Gisela Capitain

Maria Brunner

06 Jun - 30 Aug 2014

© Maria Brunner
Untitled, 2014
Oil on canvas
65 x 85 cm
MARIA BRUNNER
7 Junе - 30 Augуст 2014

In her sixth solo exhibition at Galerie Gisela Capitain, Maria Brunner celebrates a festival of painting. Central to the exhibition is a series of medium format floral still lifes, each showing the inflorescence of one, or a maximum of two, white amaryllis.

In the series, the artist remains faithful to her painting style. As usual, all works are executed in a photorealistic manner. However, this time there is no overlapping of images, no surrealist shifting of perspective – neither in form nor content – but rather a clear representation of a single motif in different variations; always presented in a neutral space, defined solely by color.

This thematic concentration projects painting itself into the foreground. Brunner intentionally uses the restriction of subject and palette as a focus with which to show the polyvalent nature of painting all the more clearly. One is surprised by the range of the color spectrum despite the singularity of motif, as Brunner says.

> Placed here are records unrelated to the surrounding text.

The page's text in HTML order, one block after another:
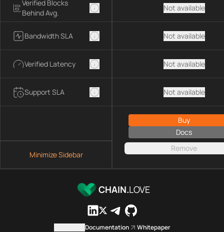
Verified Blocks
Behind Avg.
Bandwidth SLA
Verified Latency
Support SLA
Minimize Sidebar
Not available
Not available
Not available
Not available
Buy
Docs
Remove
CHAIN.LOVE
Documentation Whitepaper
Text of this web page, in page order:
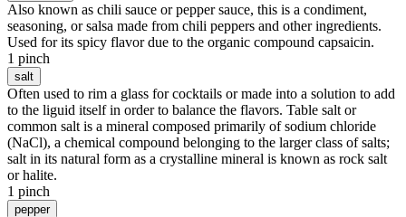
Also known as chili sauce or pepper sauce, this is a condiment,
seasoning, or salsa made from chili peppers and other ingredients.
Used for its spicy flavor due to the organic compound capsaicin.
1 pinch
salt
Often used to rim a glass for cocktails or made into a solution to add
to the liguid itself in order to balance the flavors. Table salt or
common salt is a mineral composed primarily of sodium chloride
(NaCl), a chemical compound belonging to the larger class of salts;
salt in its natural form as a crystalline mineral is known as rock salt
or halite.
1 pinch
pepper
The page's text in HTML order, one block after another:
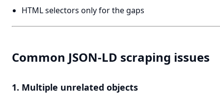
HTML selectors only for the gaps
Common JSON-LD scraping issues
1. Multiple unrelated objects
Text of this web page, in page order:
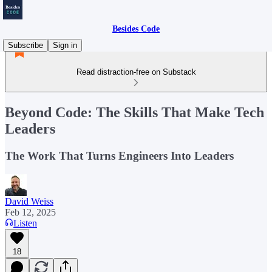
Besides Code
Subscribe
Sign in
Read distraction-free on Substack
Beyond Code: The Skills That Make Tech
Leaders
The Work That Turns Engineers Into Leaders
David Weiss
Feb 12, 2025
Listen
18
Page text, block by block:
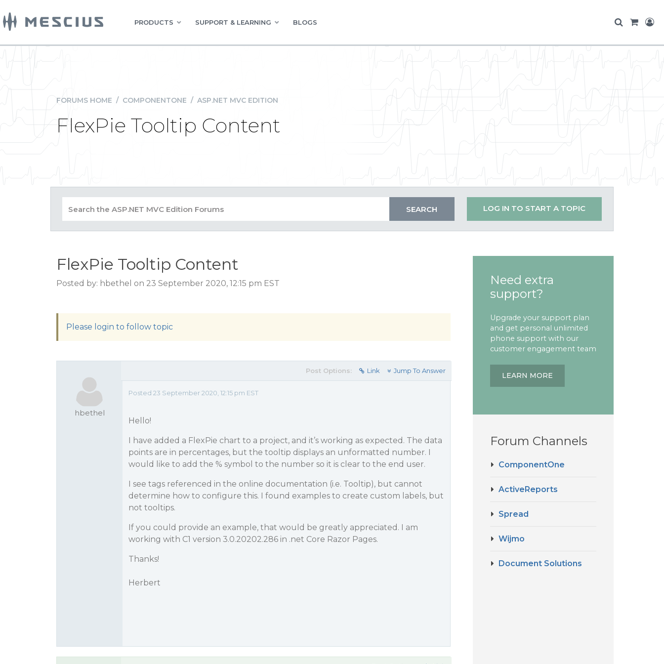
PRODUCTS SUPPORT & LEARNING BLOGS
FORUMS HOME / COMPONENTONE / ASP.NET MVC EDITION
FlexPie Tooltip Content
LOG IN TO START A TOPIC
FlexPie Tooltip Content
Posted by: hbethel on 23 September 2020, 12:15 pm EST
Please login to follow topic
hbethel
Post Options: Link Jump To Answer
Posted 23 September 2020, 12:15 pm EST
Hello!
I have added a FlexPie chart to a project, and it’s working as expected. The data
points are in percentages, but the tooltip displays an unformatted number. I
would like to add the % symbol to the number so it is clear to the end user.
I see tags referenced in the online documentation (i.e. Tooltip), but cannot
determine how to configure this. I found examples to create custom labels, but
not tooltips.
If you could provide an example, that would be greatly appreciated. I am
working with C1 version 3.0.20202.286 in .net Core Razor Pages.
Thanks!
Herbert
Need extra
support?
Upgrade your support plan
and get personal unlimited
phone support with our
customer engagement team
LEARN MORE
Forum Channels
ComponentOne
ActiveReports
Spread
Wijmo
Document Solutions
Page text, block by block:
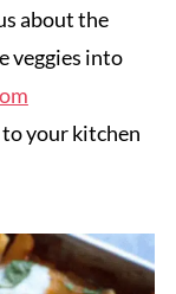
about the
veggies into
your kitchen
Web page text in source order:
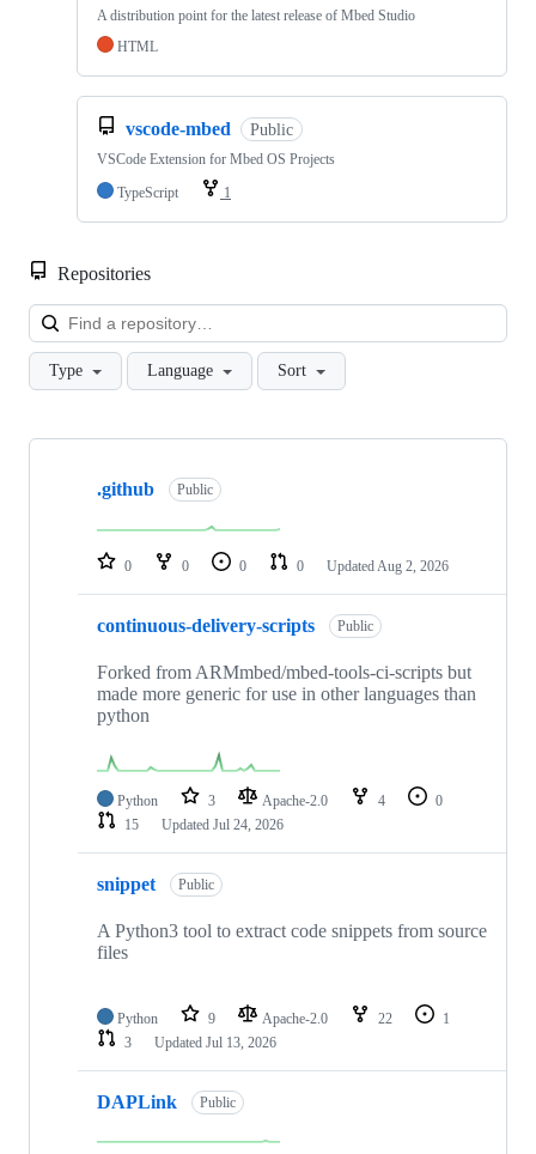
A distribution point for the latest release of Mbed Studio
HTML
vscode-mbed Public
VSCode Extension for Mbed OS Projects
TypeScript
1
Repositories
Type Language Sort
Showing
repositories
.github Public
0 0 0 0 Updated Aug 2, 2026
continuous-delivery-scripts Public
Forked from ARMmbed/mbed-tools-ci-scripts but
made more generic for use in other languages than
python
Python 3 Apache-2.0 4
0
15
Updated Jul 24, 2026
snippet Public
A Python3 tool to extract code snippets from source
files
Python 9 Apache-2.0 22
1
3
Updated Jul 13, 2026
DAPLink Public
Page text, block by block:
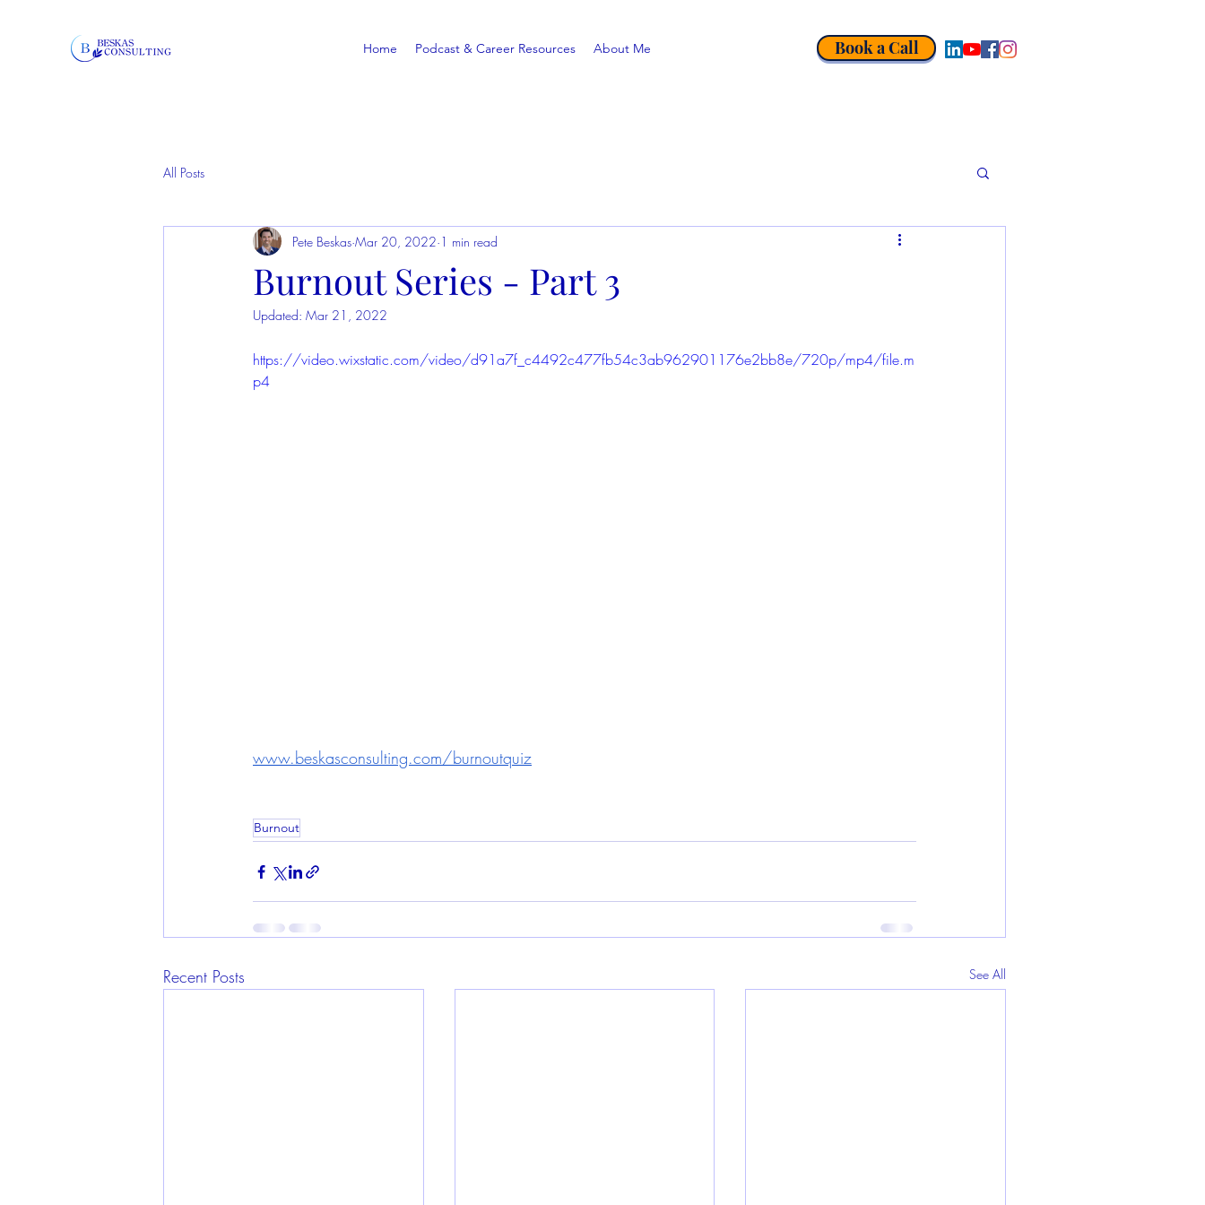
Home Podcast & Career Resources About Me Book a Call
All Posts
Burnout Series - Part 3
Pete Beskas Mar 20, 2022 1 min read
Updated: Mar 21, 2022
https://video.wixstatic.com/video/d91a7f_c4492c477fb54c3ab962901176e2bb8e/720p/mp4/file.m
p4
www.beskasconsulting.com/burnoutquiz
Burnout
Recent Posts See All

The isolated motif also leads to an abstraction of representation that transcends the purely figurative and allows fundamental structures to emerge.

The tension between the figurative and the abstract, between concentration and variety, is buttressed by the motif itself. The paintings are still lifes in the truest sense of the word. They are still, and at the same time they are full of life. As in Karl Blossfeldt's Urformen der Kunst, they seem to possess the energy of life, as if the flower could open at any instant. This impression is formally reinforced by a deliberately employed blurriness that suggests movement and opens the paintings to the broadest possible array of readings.

The tension maintained by these individual canvases runs through the exhibition like a thread. On the whole, the images, with their varying states of development, seem like a time lapse, but upon closer inspection the actual blossoming, the moment of sublime beauty, is missing. It is present in every picture nonetheless, either as the possibility of things to come, or the possibility of things that were and are now succumbing to entropy.

The artist chooses the motif of the flower consciously, in full knowledge of the art historical context that she is navigating, but the history of the floral still life and its possible symbolism are non-factors in this decision. For Brunner, the flower is much more neutral, something that accompanies our everyday lives.

In the end, the theme of painting is broken by the two pieces of jewelry that complete the exhibition; a ring and a necklace, both designed by the artist. The presentation of these two pieces represents the first official appearance of Brunner's "alter ego" Mizzl (Viennese for Maria), through whom she refers to her painted world and extends it to a sculptural level.